Помнишь мою учительницу литературы Анну Матвеевну? Ты даже слегка меня к ней ревновала. В школе ее считали «слишком интеллигентной». Разве можно быть интеллигентной чересчур? Так вот, я очень любила Анну Матвеевну, а она очень любила Чехова… И это свое чувство старалась нам всем внушить. Сочинения мы, по ее заданию, писали весьма непривычные. Как-то она сказала: «Чеховский Ванька Жуков послал письмо «на деревню дедушке». Но, допустим, оно дошло. Что бы дедушка ответил Ваньке?» И каждый из нас отвечал от имени дедушки и звал Ваньку обратно в деревню, и обещал ему, что все будет хорошо. Сейчас папа присылает нам похожие письма: обещает, что, если мы вернемся, все будет так замечательно, как еще никогда не бывало. Будто Анна Матвеевна ему поручила… В отличие от Ваньки, он пишет по точному адресу, и мы ему по столь знакомому адресу отвечаем. Намекаем, что в минский рай нам почему-то не верится.

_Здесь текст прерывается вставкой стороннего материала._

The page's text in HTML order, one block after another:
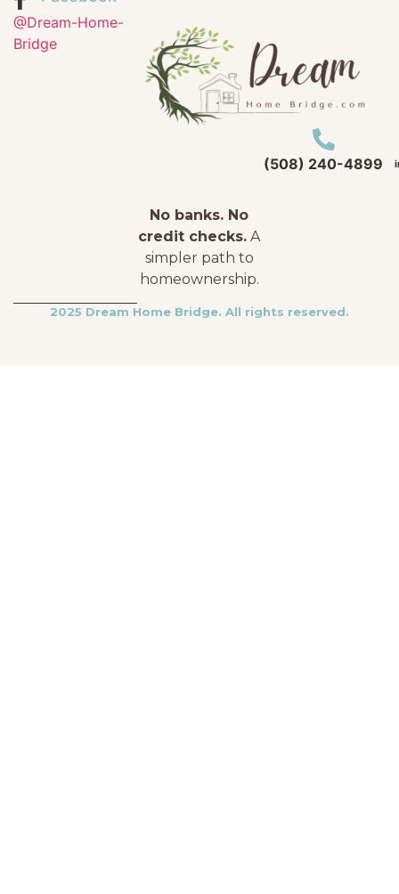
@Dream-Home-
Bridge
No banks. No
credit checks. A
simpler path to
homeownership.
(508) 240-4899
2025 Dream Home Bridge. All rights reserved.
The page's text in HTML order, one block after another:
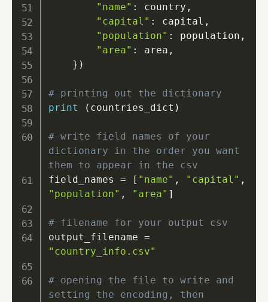
"name" : country ,
"capital" : capital ,
"population" : population ,
"area" : area ,
} )
# printing out the dictionary
print
( countries_dict )
# write field names of your
dictionary in the order you want
them to appear in the csv
field_names = [ "name" , "capital" ,
"population" , "area" ]
# filename for your output csv
output_filename =
"country_info.csv"
# opening the file to write and
setting the encoding, then
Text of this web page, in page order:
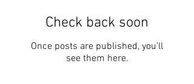
Check back soon
Once posts are published, you’ll
see them here.
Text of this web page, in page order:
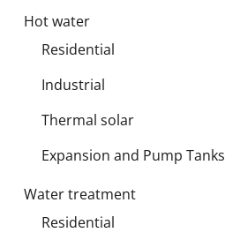
Hot water
Residential
Industrial
Thermal solar
Expansion and Pump Tanks
Water treatment
Residential
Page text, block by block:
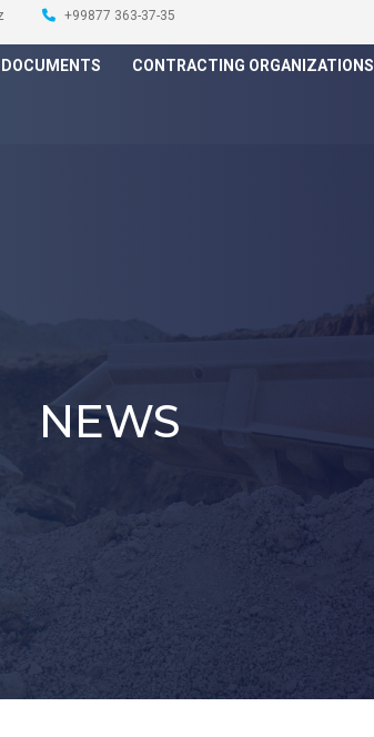
+99877 363-37-35
DOCUMENTS CONTRACTING ORGANIZATIONS
NEWS
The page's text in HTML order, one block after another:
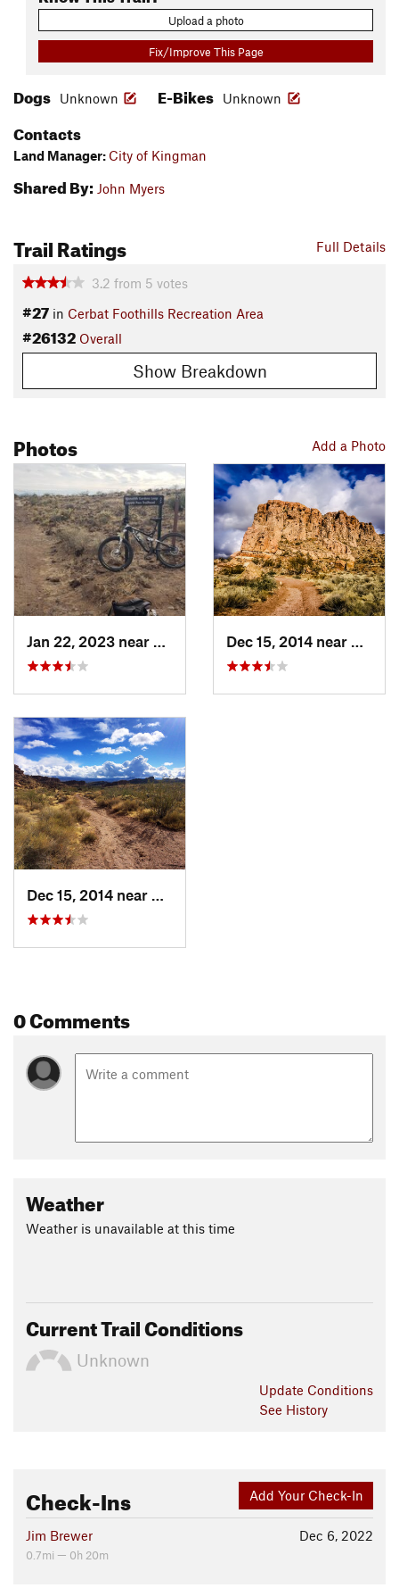
Upload a photo
Fix/Improve This Page
Dogs Unknown E-Bikes Unknown
Contacts
Land Manager: City of Kingman
Shared By: John Myers
Full Details
Trail Ratings
3.2 from 5 votes
#27 in Cerbat Foothills Recreation Area
#26132 Overall
Show Breakdown
Add a Photo
Photos
Jan 22, 2023 near
Kingman, AZ Dec 15, 2014 near
Dec 15, 2014 near
Kingman, AZ
0 Comments
Weather
Weather is unavailable at this time
Current Trail Conditions
Unknown
Update Conditions
See History
Add Your Check-In
Check-Ins
Dec 6, 2022
Jim Brewer
0.7mi — 0h 20m
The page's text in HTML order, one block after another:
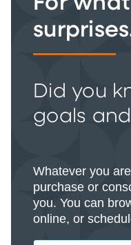
Did you
goals
Whatever you
purchase or
you. You can
online, or
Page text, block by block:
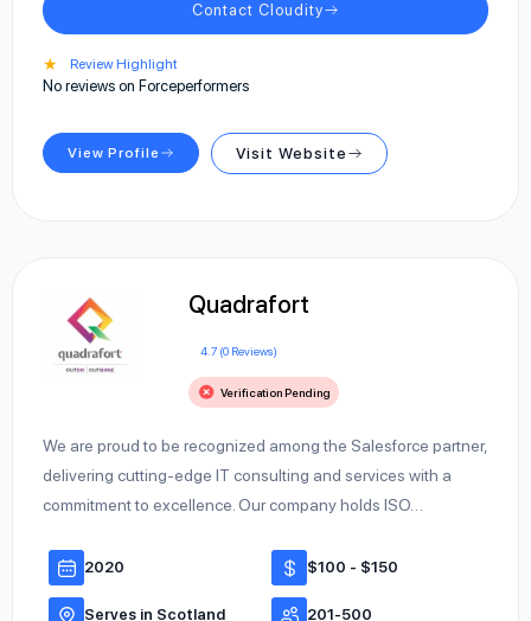
Contact Cloudity
★ Review Highlight
No reviews on Forceperformers
View Profile Visit Website
Quadrafort
4.7 (0 Reviews)
Verification Pending
We are proud to be recognized among the Salesforce partner,
delivering cutting-edge IT consulting and services with a
commitment to excellence. Our company holds ISO…
2020 $100 - $150
Serves in Scotland 201-500
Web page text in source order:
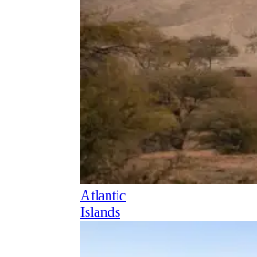
Atlantic
Islands
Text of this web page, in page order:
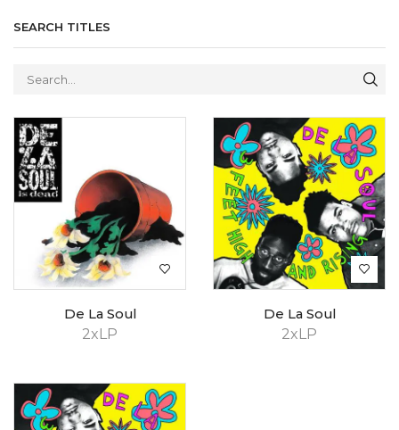
SEARCH TITLES
2xLP
De La Soul
2xLP
De La Soul
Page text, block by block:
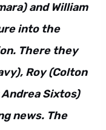
and William
into the
There they
Roy (Colton
Sixtos)
news. The
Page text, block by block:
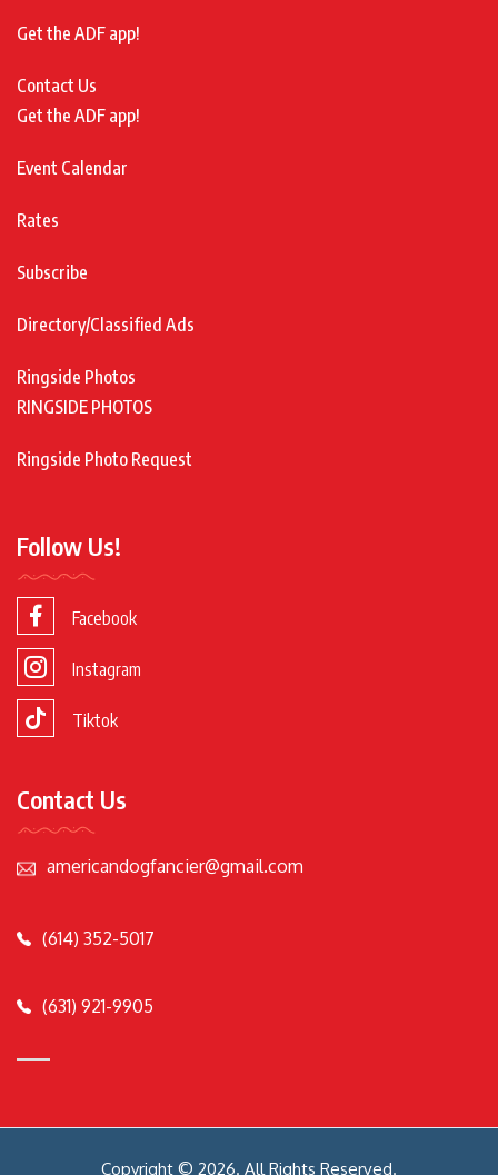
Get the ADF app!
Contact Us
Get the ADF app!
Event Calendar
Rates
Subscribe
Directory/Classified Ads
Ringside Photos
RINGSIDE PHOTOS
Ringside Photo Request
Follow Us!
Facebook
Instagram
Tiktok
Contact Us
americandogfancier@gmail.com
(614) 352-5017
(631) 921-9905
Copyright © 2026. All Rights Reserved.
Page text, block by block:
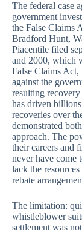
The federal case
government
the False Claims
Bradford Hunt,
Piacentile filed
and 2000, which
False Claims
against the
resulting
has driven
recoveries over
demonstrated
approach. The
their careers and
never have come
lack the
rebate
The limitation:
whistleblower
settlement was
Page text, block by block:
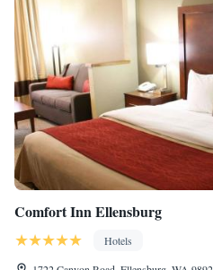
Comfort Inn Ellensburg
Hotels
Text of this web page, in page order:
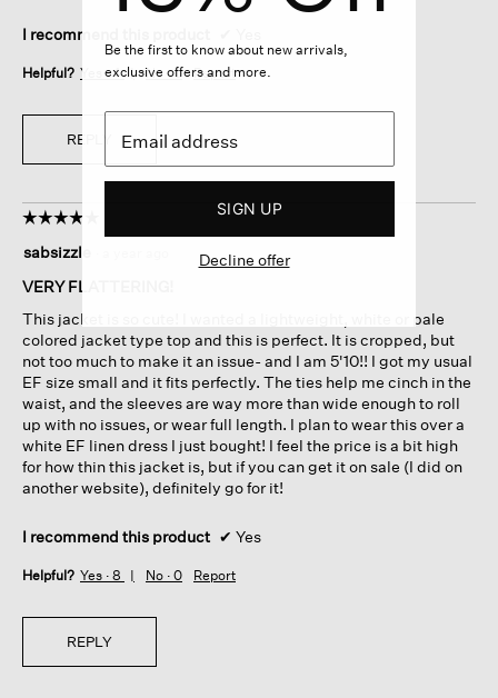
I recommend this product
Helpful? Yes ·4 No ·0 Report
REPLY
☆☆☆☆☆
☆☆☆☆☆
out
of
stars.
sabsizzle
VERY FLATTERING!
This jacket is so cute! I wanted a lightweight, white or pale
colored jacket type top and this is perfect. It is cropped, but
not too much to make it an issue- and I am 5'10!! I got my usual
EF size small and it fits perfectly. The ties help me cinch in the
waist, and the sleeves are way more than wide enough to roll
up with no issues, or wear full length. I plan to wear this over a
white EF linen dress I just bought! I feel the price is a bit high
for how thin this jacket is, but if you can get it on sale (I did on
another website), definitely go for it!
I recommend this product ✔ Yes
Helpful? Yes · 8 No · 0 Report
REPLY
Be the first to know about new arrivals,
exclusive offers and more.
SIGN UP
Decline offer
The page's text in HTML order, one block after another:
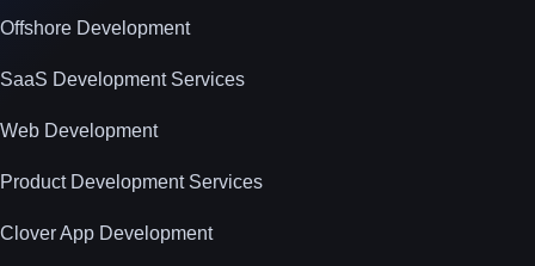
Offshore Development
SaaS Development Services
Web Development
Product Development Services
Clover App Development
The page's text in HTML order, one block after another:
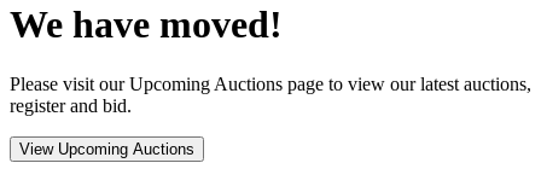
We have moved!
Please visit our Upcoming Auctions page to view our latest auctions,
register and bid.
View Upcoming Auctions
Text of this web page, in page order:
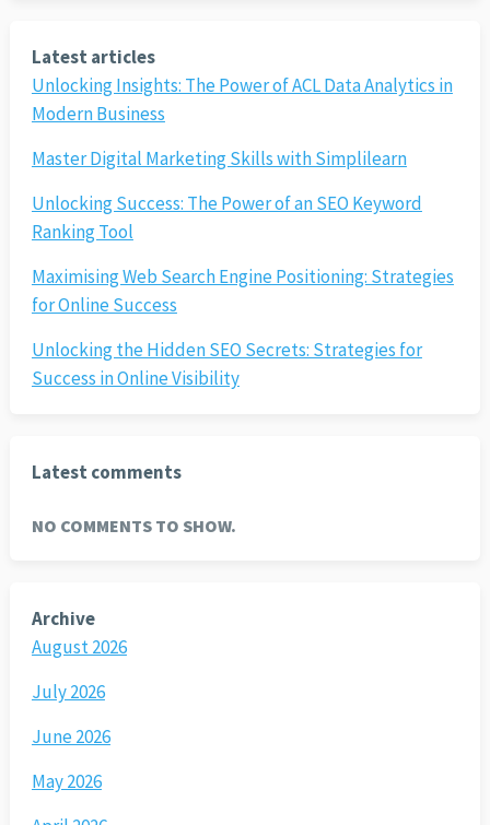
Latest articles
Unlocking Insights: The Power of ACL Data Analytics in
Modern Business
Master Digital Marketing Skills with Simplilearn
Unlocking Success: The Power of an SEO Keyword
Ranking Tool
Maximising Web Search Engine Positioning: Strategies
for Online Success
Unlocking the Hidden SEO Secrets: Strategies for
Success in Online Visibility
Latest comments
NO COMMENTS TO SHOW.
Archive
August 2026
July 2026
June 2026
May 2026
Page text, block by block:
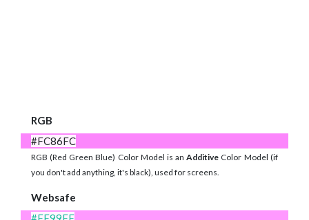
RGB
#FC86FC
RGB (Red Green Blue) Color Model is an Additive Color Model (if
you don't add anything, it's black), used for screens.
Websafe
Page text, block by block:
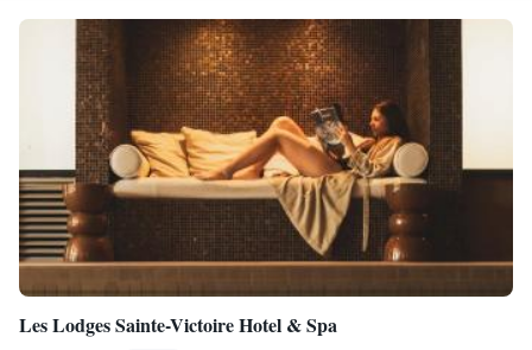
Les Lodges Sainte-Victoire Hotel & Spa
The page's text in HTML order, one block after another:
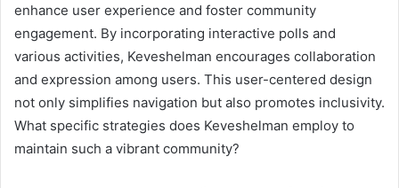
enhance user experience and foster community
engagement. By incorporating interactive polls and
various activities, Keveshelman encourages collaboration
and expression among users. This user-centered design
not only simplifies navigation but also promotes inclusivity.
What specific strategies does Keveshelman employ to
maintain such a vibrant community?
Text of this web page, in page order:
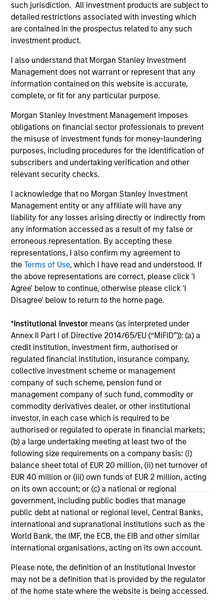
such jurisdiction. All investment products are subject to
detailed restrictions associated with investing which
are contained in the prospectus related to any such
investment product.
I also understand that Morgan Stanley Investment
Management does not warrant or represent that any
information contained on this website is accurate,
complete, or fit for any particular purpose.
Morgan Stanley Investment Management imposes
obligations on financial sector professionals to prevent
the misuse of investment funds for money-laundering
purposes, including procedures for the identification of
subscribers and undertaking verification and other
relevant security checks.
I acknowledge that no Morgan Stanley Investment
Management entity or any affiliate will have any
liability for any losses arising directly or indirectly from
any information accessed as a result of my false or
erroneous representation. By accepting these
representations, I also confirm my agreement to
theTerms of Use, which I have read and understood. If
the above representations are correct, please click 'I
Agree' below to continue, otherwise please click 'I
Disagree' below to return to the home page.
*Institutional Investor means (as interpreted under
Annex II Part I of Directive 2014/65/EU (“MiFID”)): (a) a
credit institution, investment firm, authorised or
regulated financial institution, insurance company,
collective investment scheme or management
company of such scheme, pension fund or
management company of such fund, commodity or
commodity derivatives dealer, or other institutional
investor, in each case which is required to be
authorised or regulated to operate in financial markets;
(b) a large undertaking meeting at least two of the
following size requirements on a company basis: (i)
balance sheet total of EUR 20 million, (ii) net turnover of
EUR 40 million or (iii) own funds of EUR 2 million, acting
on its own account; or (c) a national or regional
government, including public bodies that manage
public debt at national or regional level, Central Banks,
international and supranational institutions such as the
World Bank, the IMF, the ECB, the EIB and other similar
international organisations, acting on its own account.
Please note, the definition of an Institutional Investor
may not be a definition that is provided by the regulator
of the home state where the website is being accessed.
Focused portfolio of quality companies in
frontier emerging markets.
Global Emerging Markets Equity Strategy
Core portfolio of quality growth companies,
integrating global thematics and country
drivers to identify bottom-up opportunities.
Sustainable Emerging Markets Strategy
Core portfolio of quality growth companies,
seeking to deliver on financial objectives
and sustainability through thematic
alignment.
Team Insights
TALES FROM THE EMERGING WORLD
Terms of Trade: The Quiet Tailwind
Behind Emerging Market’s Comeback
A common thread across emerging markets is
an improvement in their terms of trade, which
is helping to strengthen external balances,
support currencies and improve the earnings
outlook for domestically-oriented sectors. Paul
Psaila and Uday Tharar explain.
23-JUN-2026
May not represent all Team Members.
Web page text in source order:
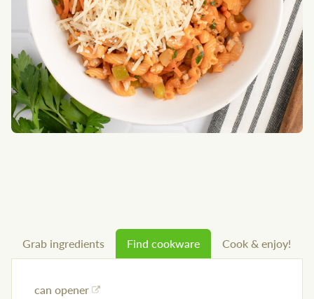
Grab ingredients Find cookware Cook & enjoy!
can opener
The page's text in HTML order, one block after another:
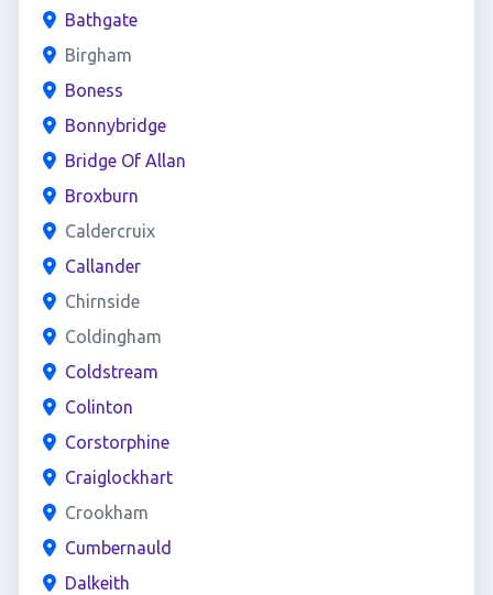
Bathgate
Birgham
Boness
Bonnybridge
Bridge Of Allan
Broxburn
Caldercruix
Callander
Chirnside
Coldingham
Coldstream
Colinton
Corstorphine
Craiglockhart
Crookham
Cumbernauld
Dalkeith
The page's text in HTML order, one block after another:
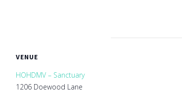
VENUE
HOHDMV – Sanctuary
1206 Doewood Lane
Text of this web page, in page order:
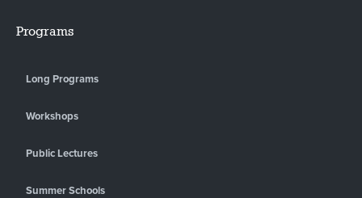
Programs
Long Programs
Workshops
Public Lectures
Summer Schools
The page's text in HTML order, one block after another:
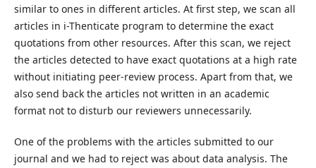
similar to ones in different articles. At first step, we scan all
articles in i-Thenticate program to determine the exact
quotations from other resources. After this scan, we reject
the articles detected to have exact quotations at a high rate
without initiating peer-review process. Apart from that, we
also send back the articles not written in an academic
format not to disturb our reviewers unnecessarily.
One of the problems with the articles submitted to our
journal and we had to reject was about data analysis. The
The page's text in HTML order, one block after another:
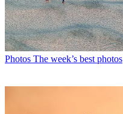
Photos The week’s best photos
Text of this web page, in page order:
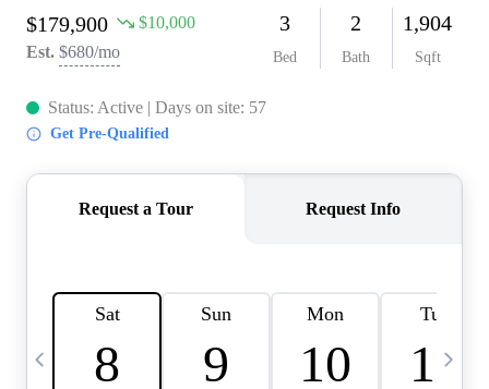
TOP AREAS
BLOG
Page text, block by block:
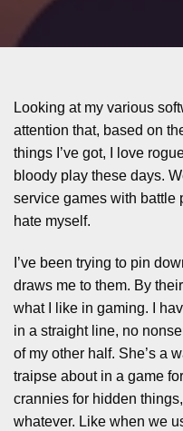
Looking at my various
attention that, based on
things I’ve got, I love
bloody play these days.
service games with battle
hate myself.
I’ve been trying to pin
draws me to them. By
what I like in gaming. I
in a straight line, no
of my other half. She’s a
traipse about in a game
crannies for hidden
whatever. Like when we
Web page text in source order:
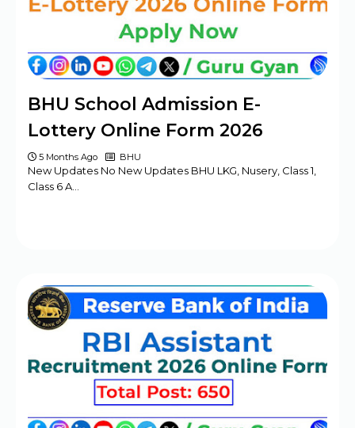
BHU School Admission E-
Lottery Online Form 2026
5 Months Ago BHU
New Updates No New Updates BHU LKG, Nusery, Class 1,
Class 6 A…
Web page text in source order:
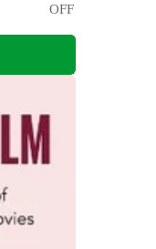
OFF
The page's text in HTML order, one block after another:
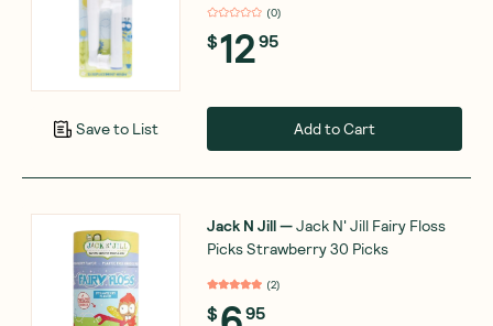
Save to List
(0)
$1295
Add to Cart
Jack N Jill—Jack N' Jill Fairy Floss
Picks Strawberry 30 Picks
(2)
$ 95
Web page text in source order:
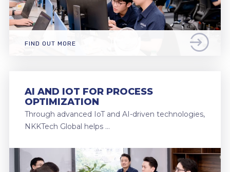
FIND OUT MORE
AI AND IOT FOR PROCESS
OPTIMIZATION
Through advanced IoT and AI-driven technologies,
NKKTech Global helps …
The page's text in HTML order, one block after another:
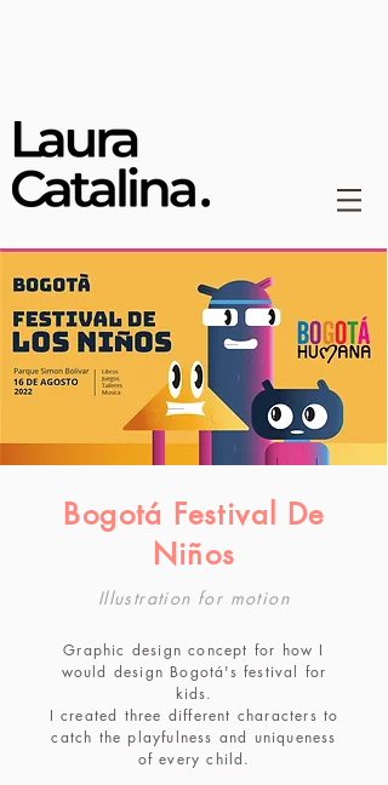
Bogotá Festival De
Niños
Illustration for motion
Graphic design concept for how I
would design Bogotá's festival for
kids.
I created three different characters to
catch the playfulness and uniqueness
of every child.
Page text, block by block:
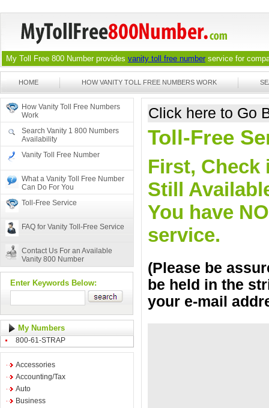
My Toll Free 800 Number provides vanity toll free number service for
HOME HOW VANITY TOLL FREE NUMBERS WORK
How Vanity Toll Free Numbers
Work
Search Vanity 1 800 Numbers
Availability
Vanity Toll Free Number
What a Vanity Toll Free Number
Can Do For You
Toll-Free Service
FAQ for Vanity Toll-Free Service
Contact Us For an Available
Vanity 800 Number
Enter Keywords Below:
My Numbers
800-61-STRAP
Accessories
Accounting/Tax
Auto
Business
Click here to Go
Toll-Free
First, Check
Still
You have
service.
(Please be
be held in the
your e-mail

И еще Анна Матвеевна рассказывала, что, когда Чехова уж очень жестоко донимали болезни и на душе было совсем скверно, он начинал размышлять об Австралии. Вот есть, дескать, за морями-океанами такой, несхожий с другими, сказочный континент. Там беззаботно прыгают себе кенгуру, точно в «скакалки» играют, а из сумок, что уютно прижились на их животах, с любопытством выглядывают кенгурята. И все вокруг привольно, свободно…
Я вспомнила об этом, когда Марк пол месяца назад получил, ты знаешь, из Австралии телеграмму о том, что его родной дядя, единственный мамин брат, внезапно скончался. И по этой телеграмме добрая страна Австралия без задержки, вне всякой очереди, предоставила ему визу, чтобы он на похороны поспел. Я позвонила — о чем тебе еще неизвестно — в Минск его маме, чтобы сочувствие выразить, а она мне сказала, что никакого брата у нее отродясь не было. Похороны брата, которого не было, до сих пор продолжаются… Это похороны нашей с Марком совместной жизни.